Vienna turns to OnlyFans to promote art for its museums

After being censored on social media platforms such as Facebook and Instagram, Vienna's tourism board took the decision to access OnlyFans to promote indecent art.

After having content walkouts from Facebook, Instagram, and TikTok for publishing artwork showing nudity, the Vienna Tourist Board is shifting to OnlyFans to emphasize the graphic works of art on exhibition in the city’s museums. On the OnlyFans account, the city tourism board voluntarily publishes pictures of artwork by Modigliani, Richard Gerstl, Egon Schiele, and Koloman Moser. These paintings were labeled as inappropriate or even pornographic by traditional social media platforms.

Why chose OnlyFans? Because it is a platform known for giving space to artists to post graphically explicit content. The platform is sustained by donations from subscribers. In the case of Vienna, subscribers can even win a city transport card or a gifted ticket at the museum, according to the tourism board.

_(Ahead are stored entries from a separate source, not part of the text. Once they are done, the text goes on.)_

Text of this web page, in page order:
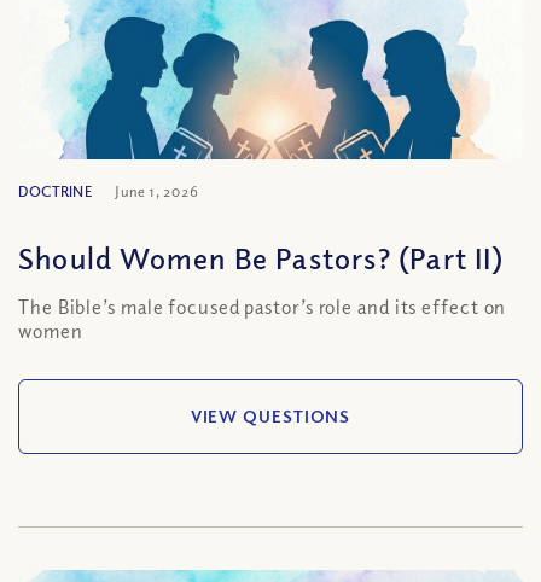
DOCTRINE June 1, 2026
Should Women Be Pastors? (Part II)
The Bible’s male focused pastor’s role and its effect on
women
VIEW QUESTIONS

Wanna know more? You can find their statement on the website, where the tourism board says that Vienna has been home to creators that have made works of art pushing the boundaries of what is and what isn't "acceptable", especially when it comes to social norms. So, if this art was censored for a hundred years ago, why should it be inaccessible to the public eye even today? If social media cannot host these works of art, they must find another home, a more welcoming one. It is a battle against censorship that institutions like museums have to face even today.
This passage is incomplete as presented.